> [Entries provided]:
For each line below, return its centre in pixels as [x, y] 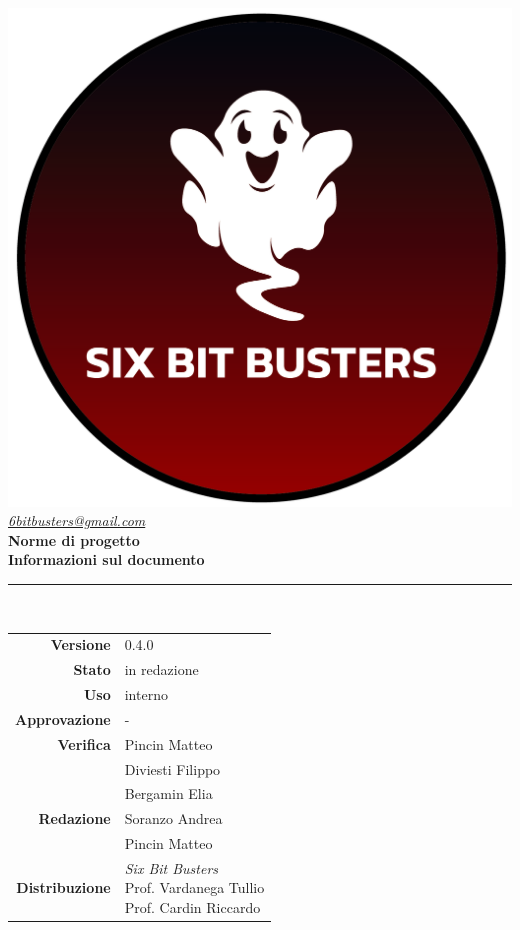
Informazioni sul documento [106, 559]
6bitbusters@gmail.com [77, 520]
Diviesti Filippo [172, 768]
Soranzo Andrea [173, 818]
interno [146, 693]
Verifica [84, 743]
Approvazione [63, 718]
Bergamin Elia [168, 793]
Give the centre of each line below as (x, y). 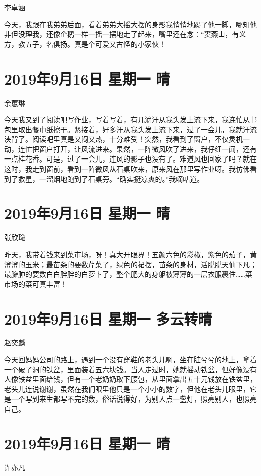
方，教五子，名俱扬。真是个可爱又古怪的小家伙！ (85, 44)
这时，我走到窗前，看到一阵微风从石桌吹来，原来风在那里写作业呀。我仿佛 (127, 169)
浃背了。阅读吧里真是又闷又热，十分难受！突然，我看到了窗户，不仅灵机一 (127, 139)
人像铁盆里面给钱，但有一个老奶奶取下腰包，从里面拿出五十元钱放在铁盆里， (130, 379)
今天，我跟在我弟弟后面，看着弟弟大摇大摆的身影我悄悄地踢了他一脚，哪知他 (130, 24)
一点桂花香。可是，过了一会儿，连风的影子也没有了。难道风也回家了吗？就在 (130, 159)
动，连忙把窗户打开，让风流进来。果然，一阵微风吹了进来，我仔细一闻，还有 (130, 149)
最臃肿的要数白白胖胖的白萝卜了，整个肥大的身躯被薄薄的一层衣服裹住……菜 (128, 274)
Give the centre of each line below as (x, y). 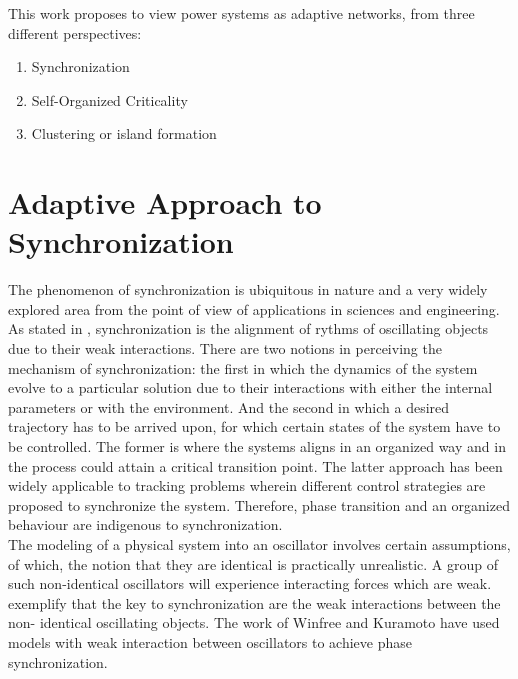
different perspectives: (75, 32)
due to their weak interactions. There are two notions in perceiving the (225, 348)
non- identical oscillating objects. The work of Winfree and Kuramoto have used (254, 622)
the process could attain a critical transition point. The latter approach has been (255, 465)
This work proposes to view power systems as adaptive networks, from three (241, 13)
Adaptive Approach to (165, 202)
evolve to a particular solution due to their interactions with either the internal (250, 387)
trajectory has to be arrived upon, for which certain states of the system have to (254, 426)
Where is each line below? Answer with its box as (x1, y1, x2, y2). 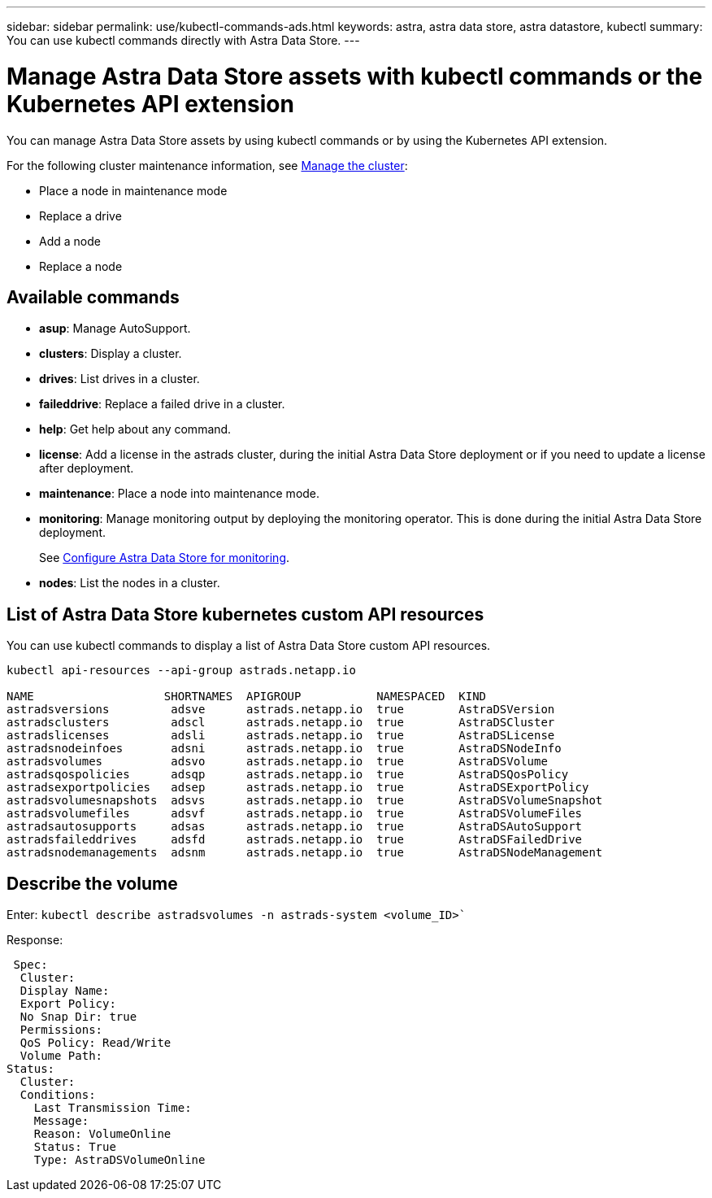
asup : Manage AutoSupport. (39, 321, 191, 336)
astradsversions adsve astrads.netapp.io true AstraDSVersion (7, 703, 555, 717)
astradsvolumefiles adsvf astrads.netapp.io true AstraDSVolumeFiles (7, 807, 583, 821)
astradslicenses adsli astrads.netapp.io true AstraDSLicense (7, 729, 555, 743)
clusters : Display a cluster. (39, 346, 182, 361)
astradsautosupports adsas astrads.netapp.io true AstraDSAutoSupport (7, 820, 583, 834)
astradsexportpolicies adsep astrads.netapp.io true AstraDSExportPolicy (7, 781, 589, 795)
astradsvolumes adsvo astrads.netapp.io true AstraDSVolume (7, 755, 548, 769)
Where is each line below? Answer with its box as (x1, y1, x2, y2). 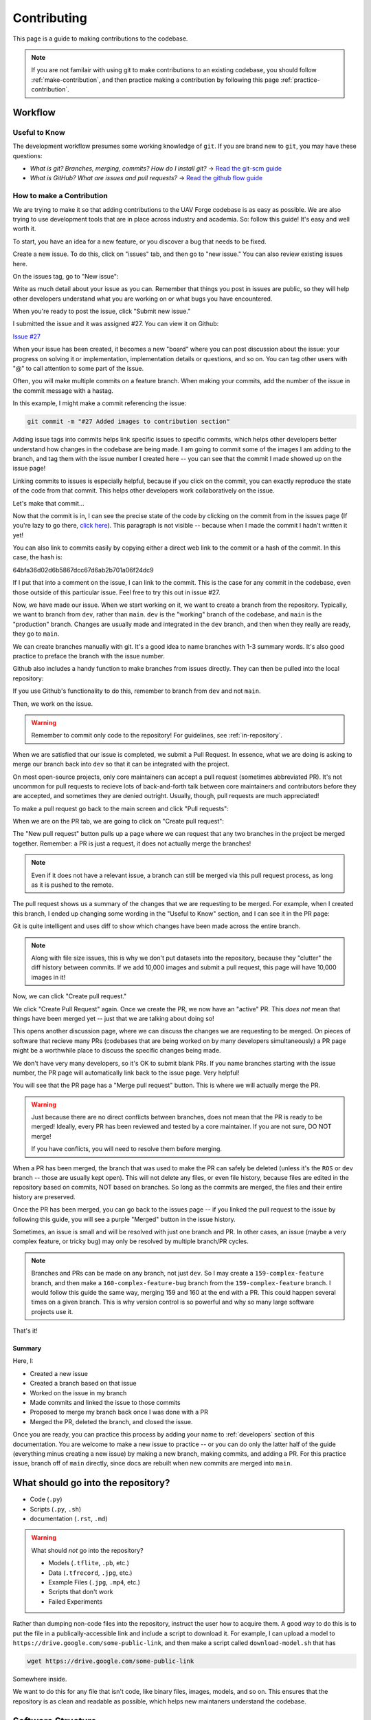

> [What is required]: Print the line above containing "Verifica [84, 743]", the line containing "人像铁盆里面给钱，但有一个老奶奶取下腰包，从里面拿出五十元钱放在铁盆里， (130, 379)", and everything between them, exactly as written. Pictures stay out.

> [Problem solution]:
Verifica [84, 743]
Approvazione [63, 718]
Bergamin Elia [168, 793]
Give the centre of each line below as (x, y). 
方，教五子，名俱扬。真是个可爱又古怪的小家伙！ (85, 44)
这时，我走到窗前，看到一阵微风从石桌吹来，原来风在那里写作业呀。我仿佛 (127, 169)
浃背了。阅读吧里真是又闷又热，十分难受！突然，我看到了窗户，不仅灵机一 (127, 139)
人像铁盆里面给钱，但有一个老奶奶取下腰包，从里面拿出五十元钱放在铁盆里， (130, 379)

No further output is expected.